The Buddha, The Dharma, The Sangha

"Spiritual powers and their wondrous functioning--hauling water and carrying firewood." --Layman Pang, upon his realization

Monday, October 29, 2012

The most important part of the practice is for the question to remain alive and for your whole body and mind to become a question.  In Zen they say you have to ask with the pores of your skin and the marrow of your bones.  A Zen saying points out: Great questioning, great awakening; little questioning, little awakening; no questioning, no awakening.

--from What Is This, by Martine Bactchelor
Tricycle Magazine, Fall 2008

Martine Batchelor offers an intensely poignant teaching in her quote--our tradition is about experience, about living in the very body, in this heart-mind, in this experience that is at once personal and universal, with the ever-present question "What Is This?"
Only as we allow ourselves to be thoroughly saturated with this koan do we begin to awaken.

Saturday's retreat with Sensei Tony touched on this practice as well: he talked about the Middle Way and what the Buddha said about immortality.  
He taught us a simple yet powerful meditation using visualization of the body breaking down, becoming nothing but a skeleton, and then seeing the bones dissolving into little piles of dust, only to have the dust blown away as the door is opened....

This is an amazing image of our living and dying, but I was a little freaked out to begin the meditation.  Initially, my ego self asked, What if I don't come back from this meditation?
Many things came up for me during the sit, but the question that seemed to bloom from the dust of this impermanent earthly body was this: If we know we must say good-bye, how do we continue to say hello?

Day by day, moment by moment, we don't always want to say "hello".  
We don't always want to ask, What is this, because asking is oftentimes terribly painful and and paralyzing.  We get answers we don't like at all.  Or we just don't hear the answers.
"Hello" is terrifying!  But "hello" it must be if we are to be liberated.

Knowing we will someday, ANY day, be nothing more than rotted flesh around bones, and then nothing more than dust, is enough to pretend we will never die.   

Denial propels us to T.J. Maxx to buy something we don't need, or to the refrigerator to eat something we aren't really hungry for, or to the singles mixer to meet someone we can project all of our desires on to, or to the book that will finally answer all of our questions. Denial is what floats our little life-raft with the belief that our loved ones will never change, will always be with us and magically know at every moment how to please us and keep us from feeling downright yucky.

But no matter how we deny, "hello" is a continuous urge that can not be denied; it propels us from the depth of our being to open to curiosity and experiment, to living fully. 
Saying "hello" in the face of our eventual "good-bye" demands great courage, and a particular faith that rises from something for which we really have no words.  But we know it when we experience it!
Our body knows it, our bones know it, our marrow knows it!

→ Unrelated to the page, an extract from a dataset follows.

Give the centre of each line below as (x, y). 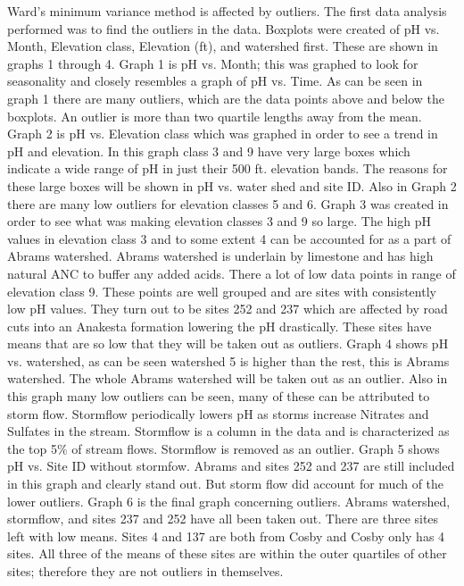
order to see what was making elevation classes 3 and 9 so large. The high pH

So, What Is This, anyway? 

We get knocked down, battered, crushed, denied, mocked.  We get called out time and time again over all the junk we spread in our path, demanding that everyone ignore the garbage too.....Hu?  You're tripping over my garbage?  What garbage?!?

Oftentimes, the deepest urge is to shut it all down, to give in to a numbness so profound that we don't experience anything at all--Thanatos, the death wish, urges me to stay in bed and pull the covers up over my head, please, just for a little while longer....  

Truly, the first Noble Truth of our suffering permeates our being, it is the condition of being human.  But what if the Buddha had stopped with just this one Noble Truth?  
We might all still be in bed.
Fortunately, the Buddha offered us a way out of our suffering when he realized that our cravings and attachments were the cause of suffering, and that the 8 Fold Path is the antidote.

The Buddha offered us himself, which is none other than our own true self.  He offered us the Dharma and the Sangha, the very lessons of our own living and the unity of our deep interbeing with everyone and everything.  

The Buddha, The Dharma, The Sangha is everywhere in the question, What Is This? And there isn't any other way than to practice with our whole body and mind; this is the Middle Way.  
Saying "hello" means that we open ourselves to the myriad wonders of just being, without judgement, without shutting down or clinging like velcro to our fears and conditioning.
There is great liberation in "hello".

This is a paradox, a koan, that simply needs to be experienced.  
We can forever imagine what drinking a glass of cold, clear water feels like when our throat is parched and dry, but we don't know true quenching until we lift the glass to our lips and drink deeply, fully experiencing the moment.  And that moment is simultaneously universal and profoundly personal.

When we make this practice our own, when we say "hello" over and over again, even in the face of our daily falling apart (mentally, emotionally, physically), and eventual death, we become not only the question but also the answer!
And the one-ness of that question/answer is sweetly heartfelt and helps us realize the truth of our fleeting, ephemeral, wonderous existence.

Ultimately, this is (literally and metaphorically) what gets me out of bed in the morning to greet the day--I am compelled to ask, What Is This?!?

Thank You Sensei for originally pointing out the question!